Because the Court cannot conduct Cowan's discovery for him, and since he has not presented any basis for an order compelling discovery under Rule 37(a), his motion will be denied.


Based on the foregoing, the Court finds Cowan's Complaint, as presently pled, is subject to dismissal for failure to state a claim on which relief could be granted. In view of Cowan's pro se status, however, the Court will afford him an opportunity to amend his allegations to cure the defects noted in this Order.

For the reasons stated, IT IS RECOMMENDED that Defendants State of Montana, "Government", and "Departments thereof" be DISMISSED.

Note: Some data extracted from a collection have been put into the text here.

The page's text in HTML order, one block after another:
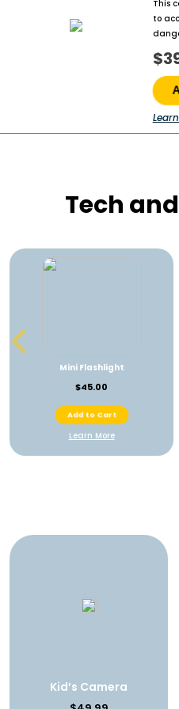
This
to
Tech
Mini Flashlight
$45.00
Add to Cart
Learn More
Kid’s Camera
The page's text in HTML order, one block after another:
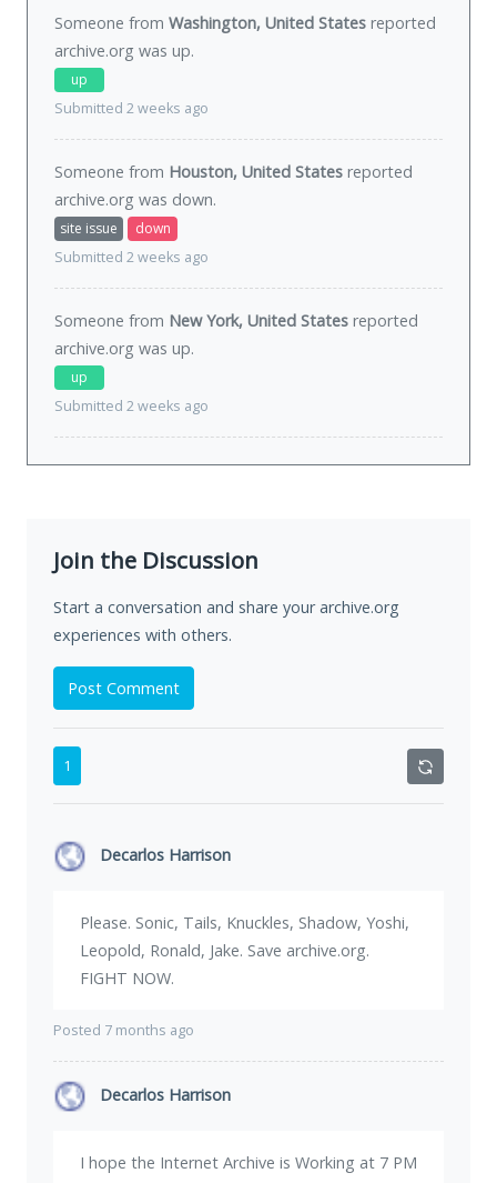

IT IS HEREBY ORDERED that Cowan's motion for appointment of counsel, and his motion for the production of discovery information are DENIED.

IT IS FURTHER ORDERED that on or before September 7, 2012, Cowan shall file an amended complaint. The Clerk of Court is directed to provide him with the attached form for filing an amended complaint. Pursuant to Fed. R. Civ. P. 8(a), Cowan's amended complaint shall set forth a short and plain statement of his claims against each individual defendant showing that he is entitled to relief.

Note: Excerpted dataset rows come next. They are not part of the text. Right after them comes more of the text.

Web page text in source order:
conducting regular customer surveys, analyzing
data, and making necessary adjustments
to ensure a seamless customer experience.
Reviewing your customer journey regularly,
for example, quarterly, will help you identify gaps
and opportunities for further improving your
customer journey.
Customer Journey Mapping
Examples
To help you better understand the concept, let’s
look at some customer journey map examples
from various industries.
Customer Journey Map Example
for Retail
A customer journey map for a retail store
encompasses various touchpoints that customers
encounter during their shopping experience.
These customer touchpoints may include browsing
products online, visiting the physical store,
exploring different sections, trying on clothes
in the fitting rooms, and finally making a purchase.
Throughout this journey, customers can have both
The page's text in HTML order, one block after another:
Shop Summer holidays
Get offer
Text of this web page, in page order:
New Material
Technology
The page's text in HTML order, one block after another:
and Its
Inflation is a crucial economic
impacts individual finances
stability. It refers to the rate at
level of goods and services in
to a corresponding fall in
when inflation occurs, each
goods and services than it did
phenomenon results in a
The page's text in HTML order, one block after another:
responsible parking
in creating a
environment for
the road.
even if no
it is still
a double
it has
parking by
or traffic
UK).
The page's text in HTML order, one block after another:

At all times during the pendency of this action, Cowan shall immediately advise the Court of any change of address and its effective date. Such notice shall be captioned "NOTICE OF CHANGE OF ADDRESS." Failure to file a NOTICE OF CHANGE OF ADDRESS may result in the dismissal of the action for failure to prosecute pursuant to Fed. R. Civ. P. 41(b), or for failure to state a claim for relief.

Cowan is advised that his failure to prosecute this action, to comply with the Court's orders, or to comply with the Federal Rules of Civil Procedure may also result in a recommendation that this case be dismissed with prejudice pursuant to Fed. R. Civ. P. 41(b). The Court may dismiss this case under Rule 41(b) sua sponte under certain circumstances. See, e.g., Link v. Wabash Railroad Co., 370 U.S. 626, 633 (1962); Hells Canyon Preservation Council v. United States Forest Serv., 403 F.3d 683, 689 (9th Cir. 2005).